Diagnostics for SMC would be very interesting. R-hat sorta makes sense, but given the non-locality of the SMC sampler, I suspect that the R will be pretty good as all the instances of SMC samplers will be similar behaved with a high probability even if you miss minor modes, as long as you use the same initial distribution (i.e. the prior at beta=0): they will all with high probability miss the same modes – unlike very local MCMC chains that get trapped in different places. So a good R-hat will give a false sense of confidence I’m afraid.

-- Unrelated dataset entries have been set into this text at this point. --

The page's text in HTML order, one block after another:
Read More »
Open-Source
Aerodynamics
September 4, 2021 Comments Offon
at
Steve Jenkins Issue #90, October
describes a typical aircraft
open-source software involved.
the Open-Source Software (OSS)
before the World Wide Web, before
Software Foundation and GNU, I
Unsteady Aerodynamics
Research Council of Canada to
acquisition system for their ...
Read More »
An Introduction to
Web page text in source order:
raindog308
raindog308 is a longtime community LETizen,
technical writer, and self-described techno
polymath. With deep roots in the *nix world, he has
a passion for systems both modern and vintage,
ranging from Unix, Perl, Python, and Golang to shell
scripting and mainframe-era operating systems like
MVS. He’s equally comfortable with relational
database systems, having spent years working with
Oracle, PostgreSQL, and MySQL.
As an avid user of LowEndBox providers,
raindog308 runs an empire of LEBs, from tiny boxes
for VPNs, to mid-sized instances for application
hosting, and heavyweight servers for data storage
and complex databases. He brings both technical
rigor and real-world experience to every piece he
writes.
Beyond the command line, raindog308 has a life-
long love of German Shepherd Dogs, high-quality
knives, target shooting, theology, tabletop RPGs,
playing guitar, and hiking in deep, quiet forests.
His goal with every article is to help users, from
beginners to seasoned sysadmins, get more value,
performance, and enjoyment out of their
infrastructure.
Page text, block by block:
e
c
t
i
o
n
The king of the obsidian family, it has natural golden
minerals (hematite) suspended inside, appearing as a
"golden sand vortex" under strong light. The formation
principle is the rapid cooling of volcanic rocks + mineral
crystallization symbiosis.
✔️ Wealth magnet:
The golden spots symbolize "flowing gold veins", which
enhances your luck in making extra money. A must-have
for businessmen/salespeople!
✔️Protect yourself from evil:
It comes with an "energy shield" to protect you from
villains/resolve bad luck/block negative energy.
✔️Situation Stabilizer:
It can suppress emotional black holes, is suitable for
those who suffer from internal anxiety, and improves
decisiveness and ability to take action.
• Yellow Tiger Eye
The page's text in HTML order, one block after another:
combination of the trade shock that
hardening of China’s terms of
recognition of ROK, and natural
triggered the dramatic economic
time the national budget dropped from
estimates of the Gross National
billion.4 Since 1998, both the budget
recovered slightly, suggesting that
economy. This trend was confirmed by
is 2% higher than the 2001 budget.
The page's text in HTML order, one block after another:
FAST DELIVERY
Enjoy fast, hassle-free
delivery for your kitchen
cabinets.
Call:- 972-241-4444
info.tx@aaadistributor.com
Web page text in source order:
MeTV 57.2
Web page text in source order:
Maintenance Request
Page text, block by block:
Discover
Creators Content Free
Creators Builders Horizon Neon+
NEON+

Same for the rank test: we will have very similar distributions, I suspect.

A random idea for a diagnostic: changing the initial proposal, and possibly even the threshold on the ESS used for the adaptive tempering, so you end up with different tempering schedules, i.e. different sequences of distiributions, i.e. more difference between the parallel instances.

Btw, have you considered doing IMH and/or RWMH with a fat-tail proposal? I’m thinking replacing the Gaussian by a multivariate-t-student, using the continuous-mixture the Gaussian-Gamma decompositionused by Liu and Rubin (1995, Section 2) and Peel and McLachlan (2000, Section 3), that I used in https://arxiv.org/pdf/1108.2836.pdf [under equation 5.12] [Note: my own paper is not super the clearest, I was still young, I’m mostly putting it here for pure vanity :laughing:].

If you haven’t tried it, happy to discuss how to code it!

Peel, D., and G.J. McLachlan. 2000. ‘Robust Mixture Modelling Using the t Distribution’. Statistics and Computing 10 (4): 339–48.
Liu, C, and D B Rubin. 1995. ‘ML Estimation of the t Distribution Using EM Andits Extensions, ECM and ECME’. Statistica Sinica 5 (1): 19–39.